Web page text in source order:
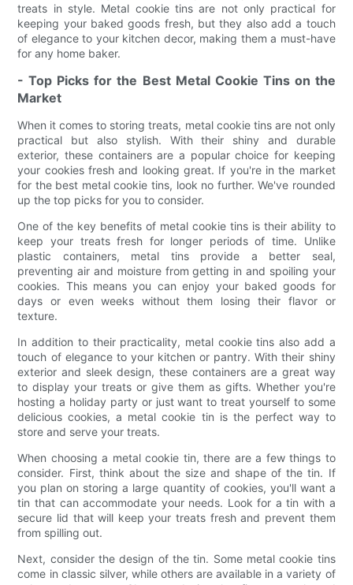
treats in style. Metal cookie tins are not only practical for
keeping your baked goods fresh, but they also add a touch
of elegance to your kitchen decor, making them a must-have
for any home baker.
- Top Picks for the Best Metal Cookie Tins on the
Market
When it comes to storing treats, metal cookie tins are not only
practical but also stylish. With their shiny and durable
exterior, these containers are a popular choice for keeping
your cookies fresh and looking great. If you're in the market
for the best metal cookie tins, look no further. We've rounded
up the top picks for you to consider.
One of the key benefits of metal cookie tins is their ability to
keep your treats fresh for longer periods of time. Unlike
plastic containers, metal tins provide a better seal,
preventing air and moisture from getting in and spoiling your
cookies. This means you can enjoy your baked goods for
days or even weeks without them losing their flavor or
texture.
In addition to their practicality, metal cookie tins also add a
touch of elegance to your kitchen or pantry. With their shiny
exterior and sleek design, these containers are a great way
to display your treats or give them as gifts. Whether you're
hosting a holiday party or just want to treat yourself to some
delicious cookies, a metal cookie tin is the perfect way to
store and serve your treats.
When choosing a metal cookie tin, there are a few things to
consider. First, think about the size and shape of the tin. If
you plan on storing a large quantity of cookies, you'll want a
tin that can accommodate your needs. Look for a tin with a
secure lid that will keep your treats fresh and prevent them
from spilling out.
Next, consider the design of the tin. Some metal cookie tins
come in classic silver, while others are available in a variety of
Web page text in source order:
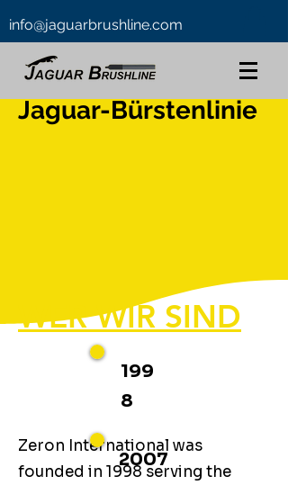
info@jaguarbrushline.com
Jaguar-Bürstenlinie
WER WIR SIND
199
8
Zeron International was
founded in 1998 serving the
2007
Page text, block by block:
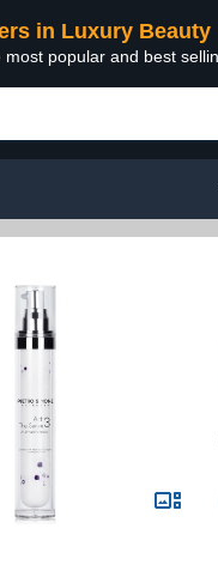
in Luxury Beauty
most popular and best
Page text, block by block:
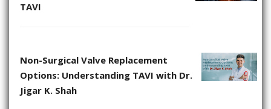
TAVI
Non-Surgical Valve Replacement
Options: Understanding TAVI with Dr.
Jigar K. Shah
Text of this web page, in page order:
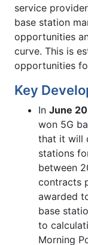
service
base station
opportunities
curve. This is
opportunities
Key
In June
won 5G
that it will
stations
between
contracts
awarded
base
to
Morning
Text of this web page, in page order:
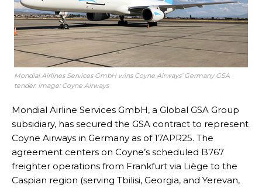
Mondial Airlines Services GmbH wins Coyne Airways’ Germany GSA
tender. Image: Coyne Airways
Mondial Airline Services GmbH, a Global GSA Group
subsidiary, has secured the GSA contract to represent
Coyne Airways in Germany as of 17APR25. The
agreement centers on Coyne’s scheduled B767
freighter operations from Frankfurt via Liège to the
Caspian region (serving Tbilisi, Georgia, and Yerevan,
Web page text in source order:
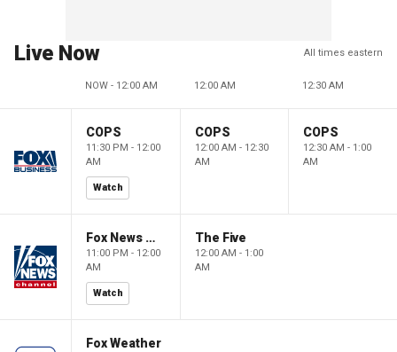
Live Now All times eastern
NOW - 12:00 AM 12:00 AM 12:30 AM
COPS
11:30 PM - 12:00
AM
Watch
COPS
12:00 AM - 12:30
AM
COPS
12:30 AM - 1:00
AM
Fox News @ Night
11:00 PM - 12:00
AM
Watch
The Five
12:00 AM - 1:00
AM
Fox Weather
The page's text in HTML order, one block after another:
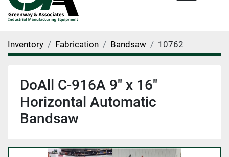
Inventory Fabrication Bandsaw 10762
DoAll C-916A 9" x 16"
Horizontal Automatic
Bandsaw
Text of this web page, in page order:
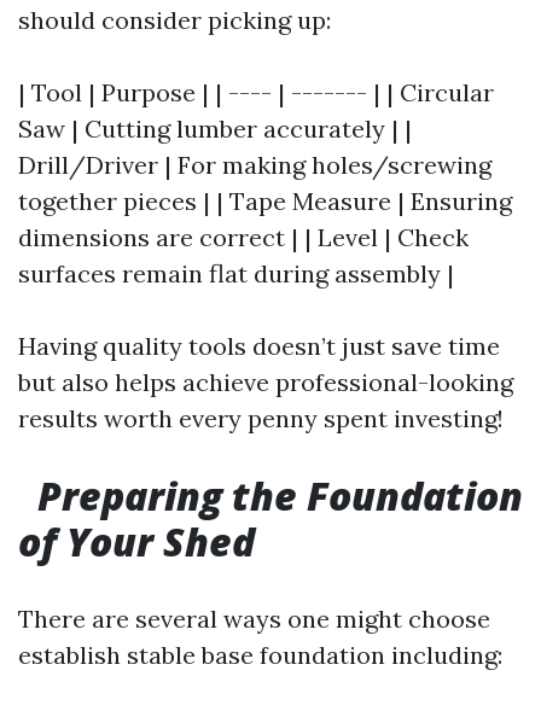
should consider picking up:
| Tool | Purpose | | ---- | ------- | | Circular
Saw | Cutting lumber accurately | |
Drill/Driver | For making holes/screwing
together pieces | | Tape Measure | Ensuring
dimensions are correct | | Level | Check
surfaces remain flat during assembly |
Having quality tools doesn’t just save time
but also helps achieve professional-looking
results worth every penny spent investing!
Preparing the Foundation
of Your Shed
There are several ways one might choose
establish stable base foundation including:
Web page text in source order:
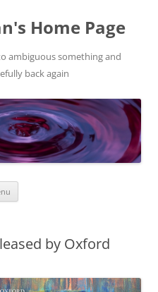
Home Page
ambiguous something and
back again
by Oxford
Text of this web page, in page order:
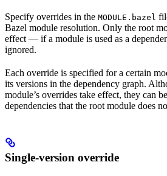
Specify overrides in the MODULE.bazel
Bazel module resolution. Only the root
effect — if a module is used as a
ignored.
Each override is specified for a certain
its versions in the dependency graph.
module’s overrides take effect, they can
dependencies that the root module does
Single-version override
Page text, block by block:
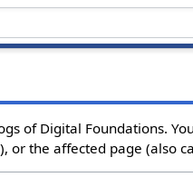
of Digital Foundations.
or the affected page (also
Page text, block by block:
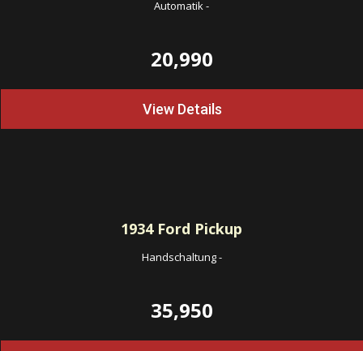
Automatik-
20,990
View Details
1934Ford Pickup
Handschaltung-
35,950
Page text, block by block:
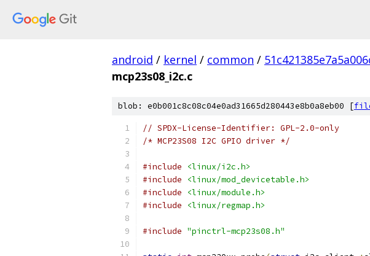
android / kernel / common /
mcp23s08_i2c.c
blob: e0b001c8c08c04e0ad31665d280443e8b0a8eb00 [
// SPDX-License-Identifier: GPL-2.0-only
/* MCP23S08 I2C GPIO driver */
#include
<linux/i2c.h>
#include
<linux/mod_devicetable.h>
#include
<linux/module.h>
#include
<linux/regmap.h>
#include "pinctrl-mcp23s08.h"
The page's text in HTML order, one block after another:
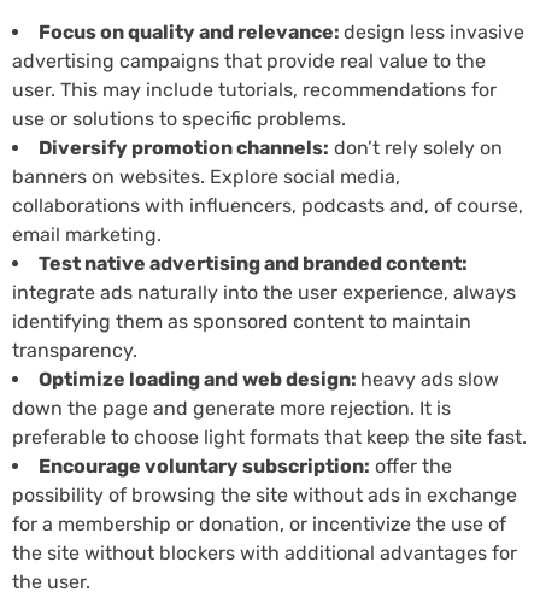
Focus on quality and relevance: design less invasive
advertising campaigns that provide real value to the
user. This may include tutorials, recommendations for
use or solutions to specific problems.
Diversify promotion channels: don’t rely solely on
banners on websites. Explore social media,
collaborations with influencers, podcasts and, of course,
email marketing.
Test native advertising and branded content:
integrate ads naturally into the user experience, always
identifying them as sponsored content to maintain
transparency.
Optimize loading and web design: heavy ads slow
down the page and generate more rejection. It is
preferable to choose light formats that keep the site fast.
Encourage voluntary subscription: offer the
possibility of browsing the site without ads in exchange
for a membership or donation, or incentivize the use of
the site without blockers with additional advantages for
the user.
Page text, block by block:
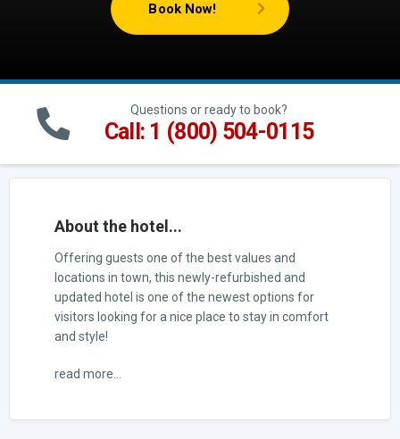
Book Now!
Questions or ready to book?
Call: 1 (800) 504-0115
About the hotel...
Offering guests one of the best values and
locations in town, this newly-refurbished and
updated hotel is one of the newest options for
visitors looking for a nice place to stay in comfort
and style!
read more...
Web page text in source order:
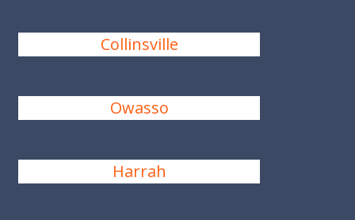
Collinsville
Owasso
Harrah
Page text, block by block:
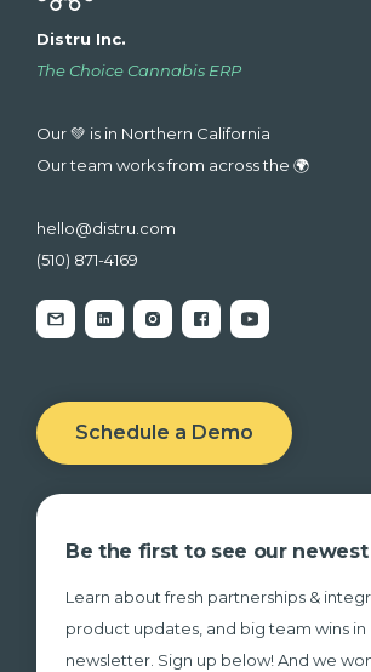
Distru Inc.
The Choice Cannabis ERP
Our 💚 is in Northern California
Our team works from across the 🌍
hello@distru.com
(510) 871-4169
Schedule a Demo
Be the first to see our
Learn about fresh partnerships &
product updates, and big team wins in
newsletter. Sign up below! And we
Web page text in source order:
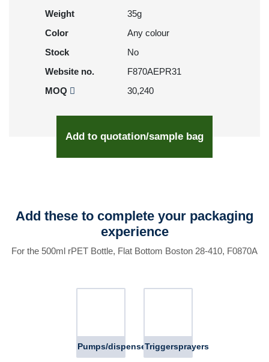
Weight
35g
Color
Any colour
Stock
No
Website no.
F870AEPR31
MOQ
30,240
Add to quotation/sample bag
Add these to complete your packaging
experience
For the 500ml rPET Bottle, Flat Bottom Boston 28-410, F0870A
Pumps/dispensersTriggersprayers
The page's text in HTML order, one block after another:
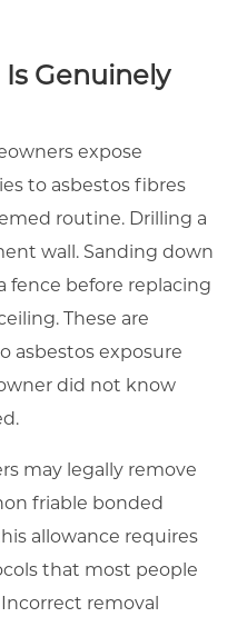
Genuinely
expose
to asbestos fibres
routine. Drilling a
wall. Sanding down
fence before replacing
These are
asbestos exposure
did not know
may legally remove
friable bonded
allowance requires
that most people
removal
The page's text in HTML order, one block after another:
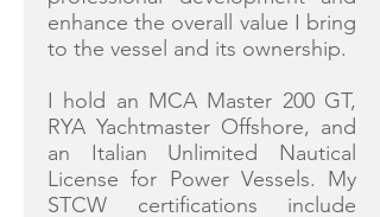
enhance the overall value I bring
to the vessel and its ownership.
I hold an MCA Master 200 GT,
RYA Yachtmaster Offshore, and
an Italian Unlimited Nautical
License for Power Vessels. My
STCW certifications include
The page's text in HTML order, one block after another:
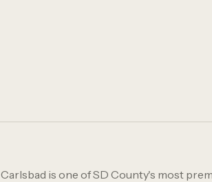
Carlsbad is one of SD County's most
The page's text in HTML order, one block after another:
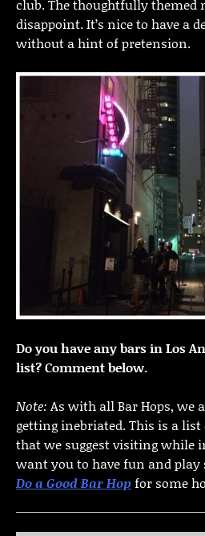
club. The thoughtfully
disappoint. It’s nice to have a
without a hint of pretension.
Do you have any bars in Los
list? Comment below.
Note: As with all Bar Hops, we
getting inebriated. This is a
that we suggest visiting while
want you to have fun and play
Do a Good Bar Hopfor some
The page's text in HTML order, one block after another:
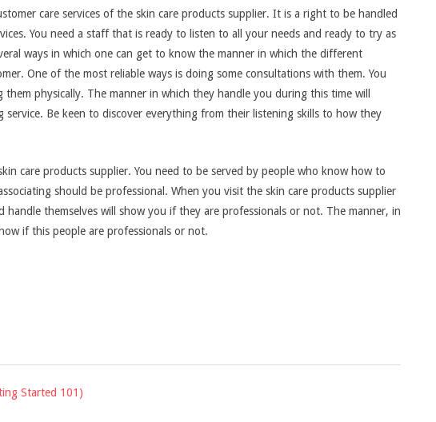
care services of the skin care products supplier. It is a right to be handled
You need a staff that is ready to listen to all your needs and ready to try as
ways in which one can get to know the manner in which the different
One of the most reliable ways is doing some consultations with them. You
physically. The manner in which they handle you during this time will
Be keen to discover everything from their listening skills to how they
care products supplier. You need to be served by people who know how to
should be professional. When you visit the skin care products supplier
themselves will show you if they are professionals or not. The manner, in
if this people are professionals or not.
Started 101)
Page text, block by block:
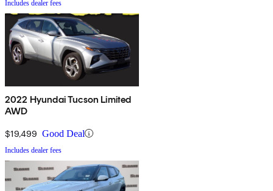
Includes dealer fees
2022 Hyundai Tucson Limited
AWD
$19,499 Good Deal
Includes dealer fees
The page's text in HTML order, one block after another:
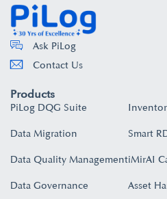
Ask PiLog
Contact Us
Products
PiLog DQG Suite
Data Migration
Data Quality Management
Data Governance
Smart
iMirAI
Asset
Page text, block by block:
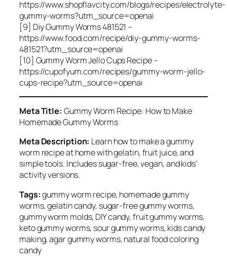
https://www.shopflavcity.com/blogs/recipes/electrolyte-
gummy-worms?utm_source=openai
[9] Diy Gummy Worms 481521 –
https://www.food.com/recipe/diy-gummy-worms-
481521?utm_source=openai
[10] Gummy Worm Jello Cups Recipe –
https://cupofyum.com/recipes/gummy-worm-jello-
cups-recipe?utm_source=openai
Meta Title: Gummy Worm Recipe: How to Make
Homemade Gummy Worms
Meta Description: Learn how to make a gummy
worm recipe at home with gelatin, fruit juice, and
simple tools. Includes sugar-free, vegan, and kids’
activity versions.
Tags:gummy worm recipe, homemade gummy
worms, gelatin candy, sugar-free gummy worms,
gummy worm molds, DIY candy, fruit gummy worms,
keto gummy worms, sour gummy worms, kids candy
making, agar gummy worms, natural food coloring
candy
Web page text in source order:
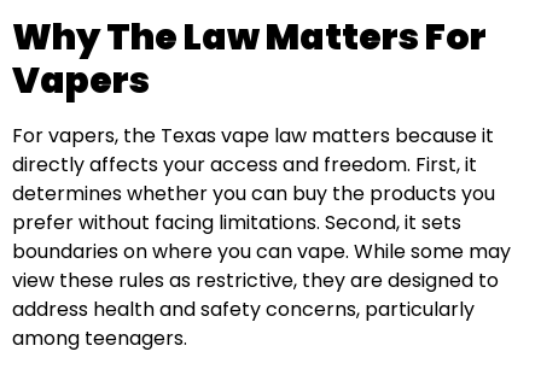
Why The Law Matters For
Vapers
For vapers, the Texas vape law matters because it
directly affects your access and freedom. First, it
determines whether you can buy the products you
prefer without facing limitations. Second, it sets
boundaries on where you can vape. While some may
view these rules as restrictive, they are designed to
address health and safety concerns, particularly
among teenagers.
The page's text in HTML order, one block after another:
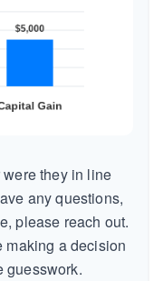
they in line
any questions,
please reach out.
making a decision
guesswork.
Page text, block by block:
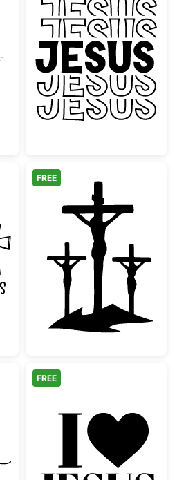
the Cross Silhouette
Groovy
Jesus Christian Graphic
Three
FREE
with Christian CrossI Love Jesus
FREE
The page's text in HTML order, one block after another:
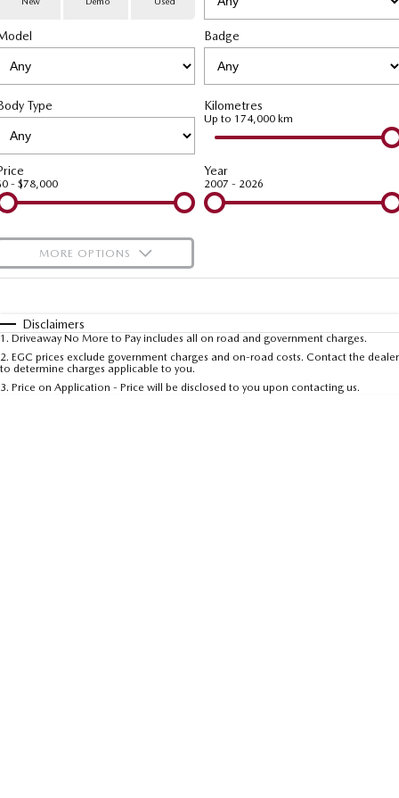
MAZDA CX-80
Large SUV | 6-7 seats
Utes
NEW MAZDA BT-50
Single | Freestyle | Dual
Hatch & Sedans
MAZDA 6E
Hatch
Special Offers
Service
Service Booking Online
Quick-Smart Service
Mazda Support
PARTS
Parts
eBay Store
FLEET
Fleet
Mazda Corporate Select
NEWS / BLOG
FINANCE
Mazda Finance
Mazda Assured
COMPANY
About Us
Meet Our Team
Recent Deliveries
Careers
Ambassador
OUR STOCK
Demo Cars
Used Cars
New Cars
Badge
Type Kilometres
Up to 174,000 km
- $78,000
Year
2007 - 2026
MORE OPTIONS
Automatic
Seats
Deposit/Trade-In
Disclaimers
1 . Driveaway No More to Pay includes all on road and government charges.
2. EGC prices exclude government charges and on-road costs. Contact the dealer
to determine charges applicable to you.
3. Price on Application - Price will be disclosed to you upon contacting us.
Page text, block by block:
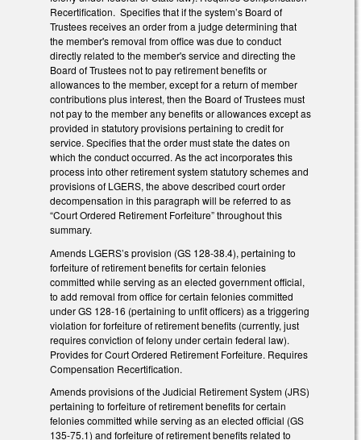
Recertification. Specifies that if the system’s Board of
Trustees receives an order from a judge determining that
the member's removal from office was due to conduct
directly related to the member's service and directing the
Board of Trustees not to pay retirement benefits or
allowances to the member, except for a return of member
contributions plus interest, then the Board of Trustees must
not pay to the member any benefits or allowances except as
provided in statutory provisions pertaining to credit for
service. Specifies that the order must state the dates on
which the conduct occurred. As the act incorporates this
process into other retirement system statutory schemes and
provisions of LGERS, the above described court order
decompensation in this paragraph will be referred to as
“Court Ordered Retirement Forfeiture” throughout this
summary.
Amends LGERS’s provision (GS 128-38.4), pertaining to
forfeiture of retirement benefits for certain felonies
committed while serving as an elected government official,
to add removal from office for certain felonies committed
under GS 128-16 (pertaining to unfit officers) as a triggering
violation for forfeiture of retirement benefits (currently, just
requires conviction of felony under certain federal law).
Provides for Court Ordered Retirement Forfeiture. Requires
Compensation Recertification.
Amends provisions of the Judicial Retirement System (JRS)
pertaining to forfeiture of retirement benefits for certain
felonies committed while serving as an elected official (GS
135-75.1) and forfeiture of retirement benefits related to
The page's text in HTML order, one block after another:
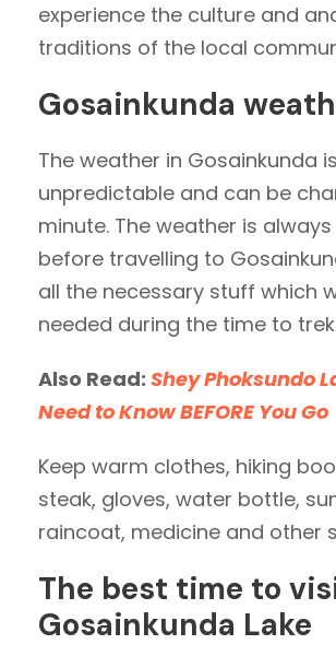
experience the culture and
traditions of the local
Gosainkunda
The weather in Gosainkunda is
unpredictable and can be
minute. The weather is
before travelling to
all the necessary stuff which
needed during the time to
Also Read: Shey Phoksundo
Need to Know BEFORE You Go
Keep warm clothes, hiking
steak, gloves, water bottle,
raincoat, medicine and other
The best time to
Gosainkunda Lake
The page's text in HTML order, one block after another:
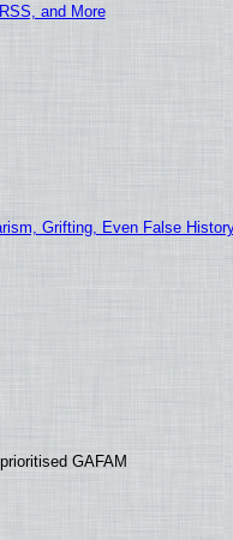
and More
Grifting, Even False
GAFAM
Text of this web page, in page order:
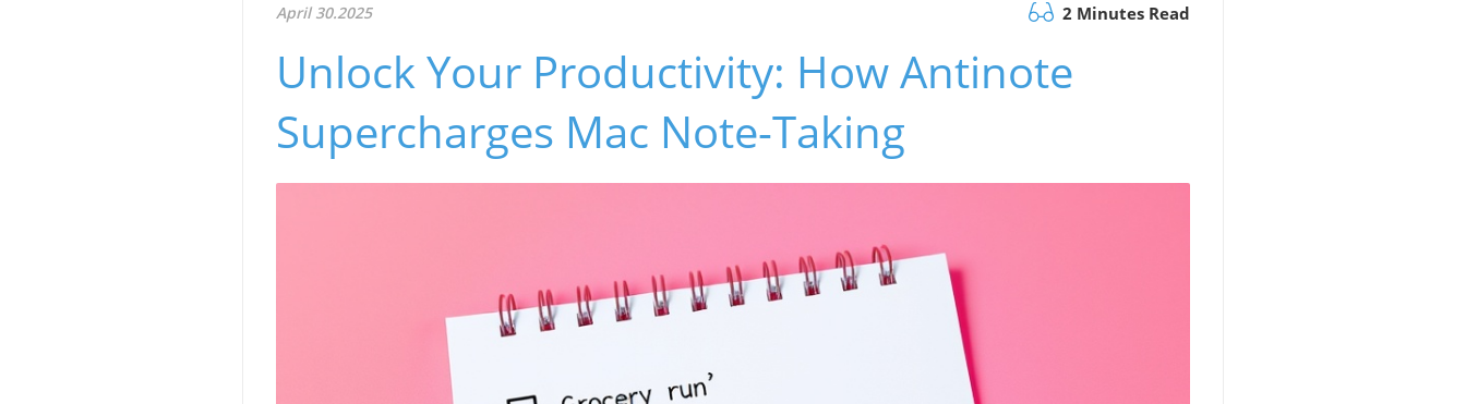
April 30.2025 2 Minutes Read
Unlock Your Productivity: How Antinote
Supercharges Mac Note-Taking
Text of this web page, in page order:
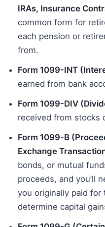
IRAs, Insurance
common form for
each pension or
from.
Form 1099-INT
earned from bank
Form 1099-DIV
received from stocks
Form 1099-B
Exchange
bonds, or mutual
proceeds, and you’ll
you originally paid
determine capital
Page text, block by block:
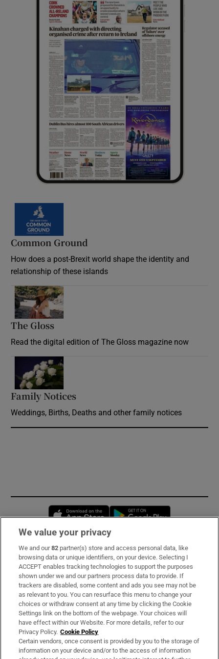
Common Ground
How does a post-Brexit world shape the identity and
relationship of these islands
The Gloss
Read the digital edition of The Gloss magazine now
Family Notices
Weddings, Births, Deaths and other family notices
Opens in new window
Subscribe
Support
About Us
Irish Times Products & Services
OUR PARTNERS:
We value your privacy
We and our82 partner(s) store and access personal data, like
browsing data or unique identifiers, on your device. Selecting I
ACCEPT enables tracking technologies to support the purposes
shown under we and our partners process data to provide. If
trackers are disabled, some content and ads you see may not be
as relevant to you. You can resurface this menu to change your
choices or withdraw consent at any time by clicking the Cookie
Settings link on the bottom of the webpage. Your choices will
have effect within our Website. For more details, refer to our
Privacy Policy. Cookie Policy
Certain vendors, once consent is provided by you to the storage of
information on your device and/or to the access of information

* * * *

● **WHAT NEEDS TO BE DONE**: Begin at the line above that has "committed while serving as an elected government" and stop after the line that has "Provides for Court", copying each line exactly and adding nothing else.

● **EXERCISE SOLUTION**:
committed while serving as an elected government official,
to add removal from office for certain felonies committed
under GS 128-16 (pertaining to unfit officers) as a triggering
violation for forfeiture of retirement benefits (currently, just
requires conviction of felony under certain federal law).
Provides for Court Ordered Retirement Forfeiture. Requires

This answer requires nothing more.